Я отрицательно покачал головой и пошел прочь.
Недалеко от Дома культуры в безлюдном переулке, по которому женщины обычно ходят на реку за водой или стирать белье, растут старые-престарые тополя. Раньше под ними стояли скамейки. Там мы встречались с Мариной. Я свернул в переулок, присел на скамейку. Было тихо. На небе в волнах дымчатых облаков все так же легкомысленно скользила светлая луна. Надо мной беззаботно шелестели тополя. Ни души вокруг.
Но вот я слышу чьи-то шаги. Из-за тополей на дорожке показалась стройная девичья фигура в белом платье. Она!
— Марина! — кричу обрадованно.
Она кинулась ко мне.
— Ну, здравствуй! — улыбнулась. — Вот мы и встретились наконец-то. Ты почему ушел?
— Ну что за встреча на людях? — я привлек ее к себе. — Ну-ка, дай я посмотрю на тебя. Присядем. Однако ты изменилась. От тебя так и пышет энергией.
— Ты всегда был склонен к преувеличению, Ваня! Я прибежала на минутку, чтобы взглянуть на тебя. Мне еще надо выступать. Пойдем в Дом культуры. Ну, быстро, — тянула она меня. — А то я опоздаю. Нехорошо.
«Ну вот, — подумал я, — для нее главное — концерт», — и тяжело вздохнул.
— Я не могу туда в таком костюме.
— Что особенного? Я выступлю и уйдем. Потом хоть до утра вместе. — А что, у тебя нет хорошего костюма?
— Нету, Марина — сознался я. — Неудобно, тебя все знают и вдруг я рядом в таком одеянии. И потом меня ждет подвода. На пасеку поеду. Мне надо быть там, — выдавил я с чувством досады на самого себя.
— На па-се-ку? Ах, да… Дядя Дима говорил, — отпустила она мою руку. — Ты уже успел устроиться? — Она помолчала. — Тогда вот что… Завтра приеду к тебе с дядей на машине. Там обо всем поговорим. Хорошо? Мне так не хочется уходить!
Она прижалась ко мне тугой девичьей грудью, коснулась губами моих губ и побежала прочь. Мне хотелось лететь за ней.
— До свидания! Не обижайся. До завтра! Жду тебя на пасеке. Обязательно приезжай…
Я снова присел на скамейку, думая о Марине. Как она похорошела! И косу не остригла. Сейчас это редкость. А может все же пойти на концерт? Нет, лучше увидимся завтра. Завтра…
Я нашел Хайдара лежащим в ходке на сене все в той же позе.
Он крепко спал. Я разбудил его и спросил:
— Ты уже переговорил с дядей Умербеком?
— Нет. Он еще не пришел. Ты почему быстро вернулся? Я задремал, завтра рано надо скот выгонять на пастбище…
Я промолчал. Хайдар сложил в короб разбросанное сено, отвязал лошадь, мы поудобнее сели и поехали. Почти весь обратный путь молчали. Дорога теперь казалась мне длинной и скучной, и уже ничто не притягивало взгляд, не радовало. На пасеке он, прощаясь, похлопал меня по плечу:
— Не грусти. Она очень замечательная девушка, я знаю.

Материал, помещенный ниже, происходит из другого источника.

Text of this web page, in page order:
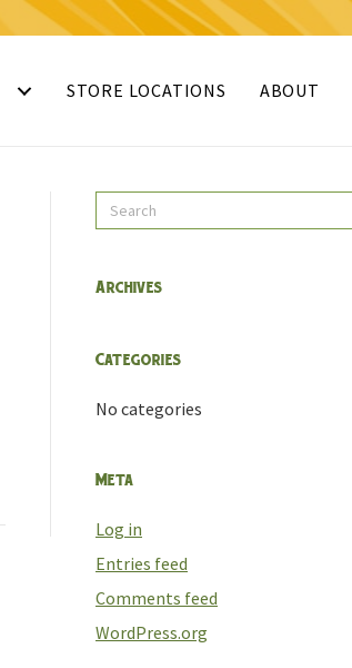
STORE LOCATIONS ABOUT
Archives
Categories
No categories
Meta
Log in
Entries feed
Comments feed
WordPress.org
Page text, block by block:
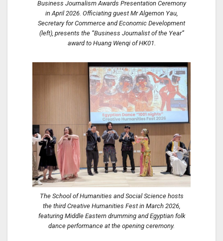
Business Journalism Awards Presentation Ceremony
in April 2026. Officiating guest Mr Algernon Yau,
Secretary for Commerce and Economic Development
(left), presents the “Business Journalist of the Year”
award to Huang Wenqi of HK01.
The School of Humanities and Social Science hosts
the third Creative Humanities Fest in March 2026,
featuring Middle Eastern drumming and Egyptian folk
dance performance at the opening ceremony.
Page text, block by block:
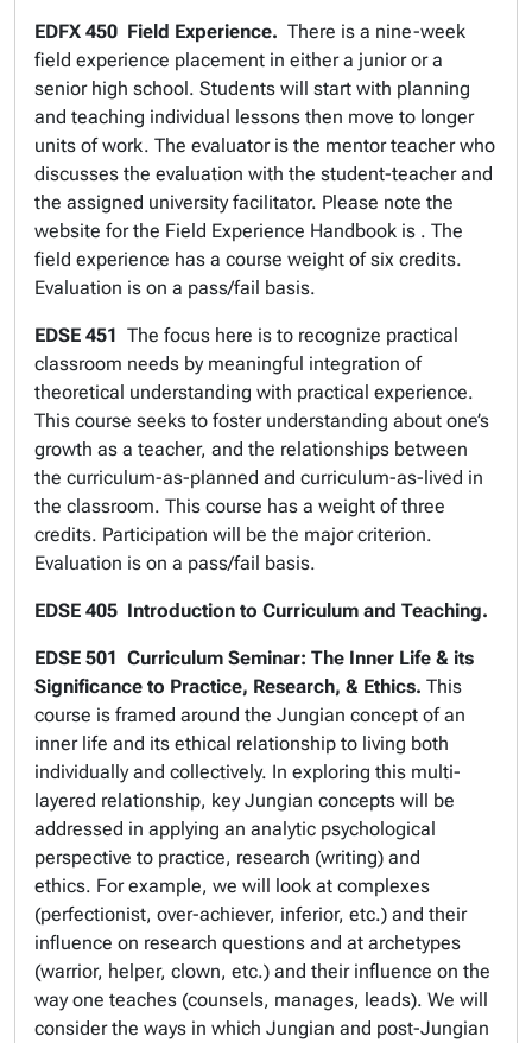
EDFX 450 Field Experience. There is a nine-week
field experience placement in either a junior or a
senior high school. Students will start with planning
and teaching individual lessons then move to longer
units of work. The evaluator is the mentor teacher who
discusses the evaluation with the student-teacher and
the assigned university facilitator. Please note the
website for the Field Experience Handbook is . The
field experience has a course weight of six credits.
Evaluation is on a pass/fail basis.
EDSE 451 The focus here is to recognize practical
classroom needs by meaningful integration of
theoretical understanding with practical experience.
This course seeks to foster understanding about one’s
growth as a teacher, and the relationships between
the curriculum-as-planned and curriculum-as-lived in
the classroom. This course has a weight of three
credits. Participation will be the major criterion.
Evaluation is on a pass/fail basis.
EDSE 405 Introduction to Curriculum and Teaching.
EDSE 501 Curriculum Seminar: The Inner Life & its
Significance to Practice, Research, & Ethics. This
course is framed around the Jungian concept of an
inner life and its ethical relationship to living both
individually and collectively. In exploring this multi-
layered relationship, key Jungian concepts will be
addressed in applying an analytic psychological
perspective to practice, research (writing) and
ethics. For example, we will look at complexes
(perfectionist, over-achiever, inferior, etc.) and their
influence on research questions and at archetypes
(warrior, helper, clown, etc.) and their influence on the
way one teaches (counsels, manages, leads). We will
consider the ways in which Jungian and post-Jungian
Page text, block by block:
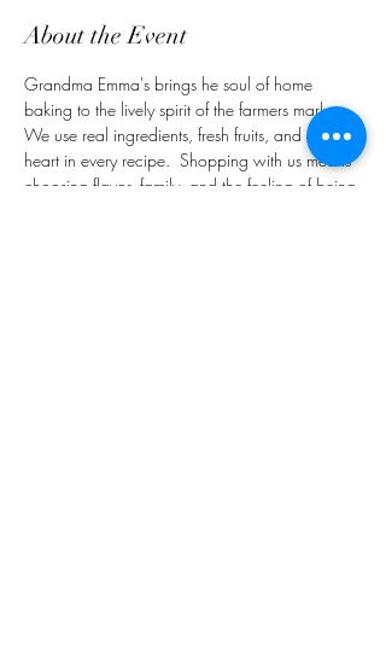
About the Event
Grandma Emma's brings he soul of home
baking to the lively spirit of the farmers market.
We use real ingredients, fresh fruits, and a lot of
heart in every recipe.  Shopping with us means
choosing flavor, family, and the feeling of being
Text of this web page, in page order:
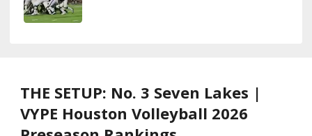
THE SETUP: No. 3 Seven Lakes |
VYPE Houston Volleyball 2026
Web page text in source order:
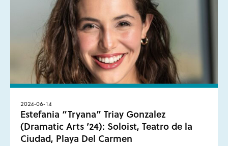
2024-06-14
Estefania “Tryana” Triay Gonzalez
(Dramatic Arts ’24): Soloist, Teatro de la
Ciudad, Playa Del Carmen
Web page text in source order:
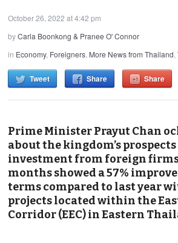
October 26, 2022 at 4:42 pm
byCarla Boonkong & Pranee O' Connor
in Economy, Foreigners, More News from Thailand,
Tweet Share Share
Prime Minister Prayut Chan
about the kingdom’s
investment from foreign
months showed a 57%
terms compared to last year
projects located within the
Corridor (EEC) in Eastern

Чудак! Как будто я этого не знаю.
5
Меня разбудил шум пригородного поезда. На заре воздух холоднее, чем днем, и звуки слышны лучше. Над озером висел туман. Прибрежные камыши прятались в белесой дымке. Не видно было ближних островов. За лесом, на пригорке, горело небо. Через полчаса на краю земли показалось солнце — огромная красная сковорода. Хоть карасей жарь. Под ложечкой сосало. Хотелось есть.

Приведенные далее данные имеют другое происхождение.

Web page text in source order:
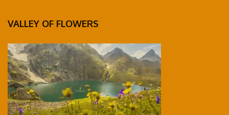
VALLEY OF FLOWERS
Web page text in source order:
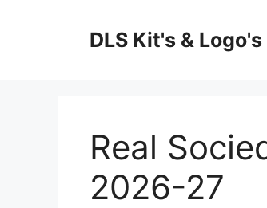
DLS Kit's & Logo's
Real
2026-27
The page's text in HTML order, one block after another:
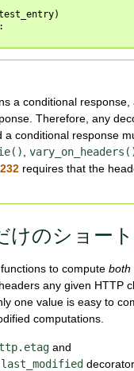
)
a conditional
Therefore, any
a conditional response
requires that the
けのショー
to compute both
any given HTTP
one value is easy to
computations.
and
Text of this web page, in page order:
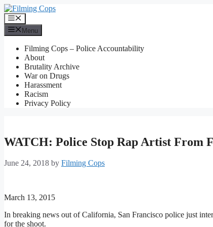
Skip
to
content
Menu
Menu
Filming Cops – Police Accountability
About
Brutality Archive
War on Drugs
Harassment
Racism
Privacy Policy
WATCH: Police Stop Rap Artist From
June 24, 2018 by Filming Cops
March 13, 2015
In breaking news out of California, San Francisco police just
for the shoot.
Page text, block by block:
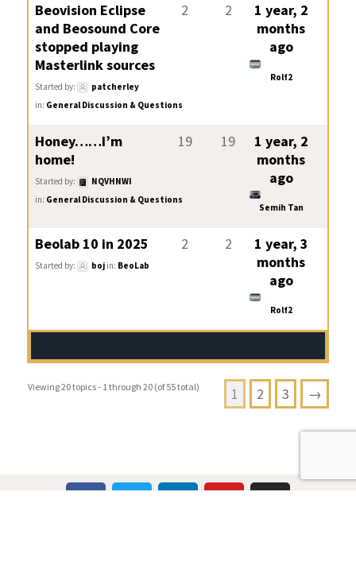
Beovision Eclipse
and Beosound Core
stopped playing
Masterlink sources
Started by:
patcherley
in: General Discussion & Questions
2 2
1 year, 2
months
ago
Rolf2
Honey……I’m
home!
Started by:
NQVHNWI
in: General Discussion & Questions
19 19
1 year, 2
months
ago
Semih Tan
Beolab 10 in 2025
Started by: boj in: BeoLab
2 2
1 year, 3
months
ago
Rolf2
Viewing 20 topics - 1 through 20 (of 55 total) 1 2 3 →
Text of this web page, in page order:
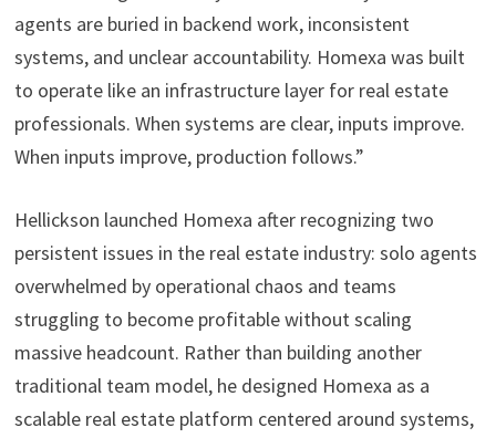
agents are buried in backend work, inconsistent
systems, and unclear accountability. Homexa was built
to operate like an infrastructure layer for real estate
professionals. When systems are clear, inputs improve.
When inputs improve, production follows.”
Hellickson launched Homexa after recognizing two
persistent issues in the real estate industry: solo agents
overwhelmed by operational chaos and teams
struggling to become profitable without scaling
massive headcount. Rather than building another
traditional team model, he designed Homexa as a
scalable real estate platform centered around systems,
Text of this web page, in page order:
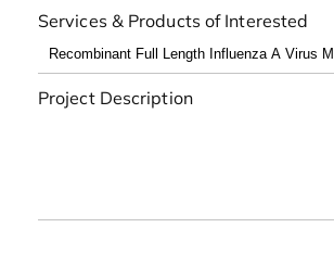
Services & Products of Interested
Project Description
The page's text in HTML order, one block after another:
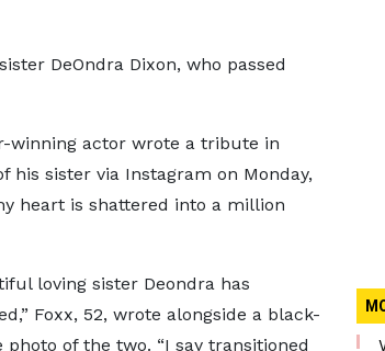
DeOndra Dixon, who passed
winning actor wrote a tribute in
his sister via Instagram on Monday,
heart is shattered into a million
loving sister Deondra has
Foxx, 52, wrote alongside a black-
photo of the two. “I say transitioned
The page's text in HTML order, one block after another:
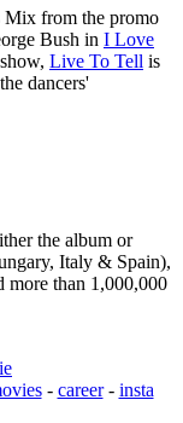
Mix from the promo
Bush in I Love
Live To Tell is
dancers'
the album or
Italy & Spain),
more than 1,000,000
- career- insta
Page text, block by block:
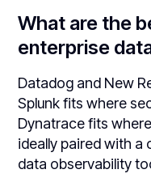
What are the
enterprise
Datadog and New
Splunk fits where
Dynatrace fits
ideally paired with a
data observability
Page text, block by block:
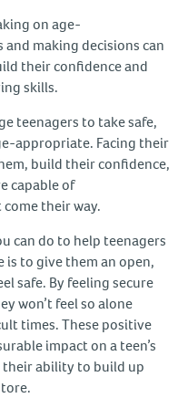
on age-
making decisions can
their confidence and
skills.
teenagers to take safe,
appropriate. Facing their
build their confidence,
capable of
their way.
can do to help teenagers
to give them an open,
safe. By feeling secure
won’t feel so alone
times. These positive
impact on a teen’s
their ability to build up
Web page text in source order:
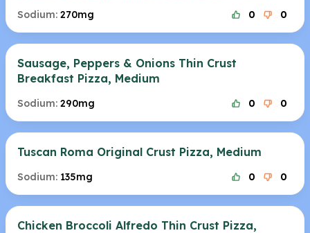
Sodium: 270mg 0 0
Sausage, Peppers & Onions Thin Crust
Breakfast Pizza, Medium
Sodium: 290mg 0 0
Tuscan Roma Original Crust Pizza, Medium
Sodium: 135mg 0 0
Chicken Broccoli Alfredo Thin Crust Pizza,
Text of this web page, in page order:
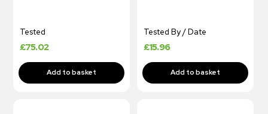
Tested
£75.02
Tested By / Date
£15.96

Из-под причудливой березовой коряги вылез Адам, потянулся, зевнул, показав мне розоватый влажный язык. Я спустил его с цепи и отправился к озеру. На берегу у причала стояли две лодки. Я разделся и, поеживаясь, ступил в воду на крепкое песчаное дно.

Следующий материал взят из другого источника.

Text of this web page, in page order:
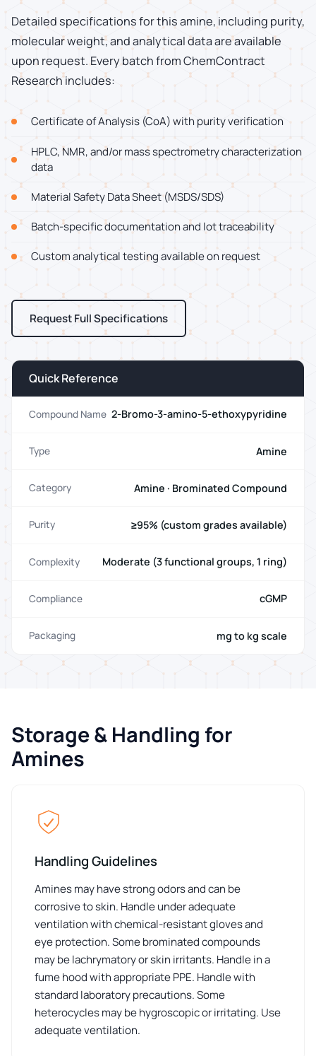
Detailed specifications for this amine, including purity,
molecular weight, and analytical data are available
upon request. Every batch from ChemContract
Research includes:
Certificate of Analysis (CoA) with purity verification
HPLC, NMR, and/or mass spectrometry characterization
data
Material Safety Data Sheet (MSDS/SDS)
Batch-specific documentation and lot traceability
Custom analytical testing available on request
Request Full Specifications
Quick Reference
Compound Name 2-Bromo-3-amino-5-ethoxypyridine
Type Amine
Category Amine · Brominated Compound
Purity ≥95% (custom grades available)
Complexity Moderate (3 functional groups, 1 ring)
Compliance cGMP
Packaging mg to kg scale
Storage & Handling for
Amines
Handling Guidelines
Amines may have strong odors and can be
corrosive to skin. Handle under adequate
ventilation with chemical-resistant gloves and
eye protection. Some brominated compounds
may be lachrymatory or skin irritants. Handle in a
fume hood with appropriate PPE. Handle with
standard laboratory precautions. Some
heterocycles may be hygroscopic or irritating. Use
adequate ventilation.
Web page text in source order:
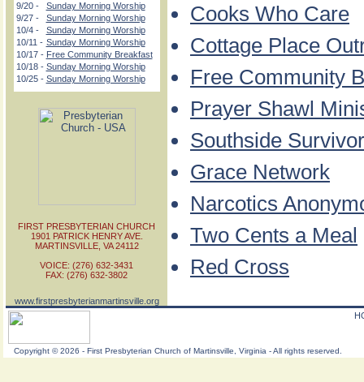
9/20 -
Sunday Morning Worship
9/27 -
Sunday Morning Worship
10/4 -
Sunday Morning Worship
10/11 - Sunday Morning Worship
10/17 - Free Community Breakfast
10/18 - Sunday Morning Worship
10/25 - Sunday Morning Worship
Cooks Who Care
Cottage Place
Free Community
Prayer Shawl
Southside
Grace Network
Narcotics
Two Cents a Meal
Red Cross
FIRST PRESBYTERIAN CHURCH
1901 PATRICK HENRY AVE.
MARTINSVILLE, VA 24112
VOICE: (276) 632-3431
FAX: (276) 632-3802
www.firstpresbyterianmartinsville.org
Copyright ©2026 - First Presbyterian Church of Martinsville, Virginia - All rights reserved.

Адам подошел к закрайку озера, полакал воду и уставился на меня: что, мол, будешь делать? Я бултыхнулся и поплыл. Адам заскулил, бегая по берегу, потом залаял. Ему хотелось искупаться, но он боялся воды. С пригорка, ковыляя, спустился Кузьма Власович. Он уже приехал и распряг лошадь.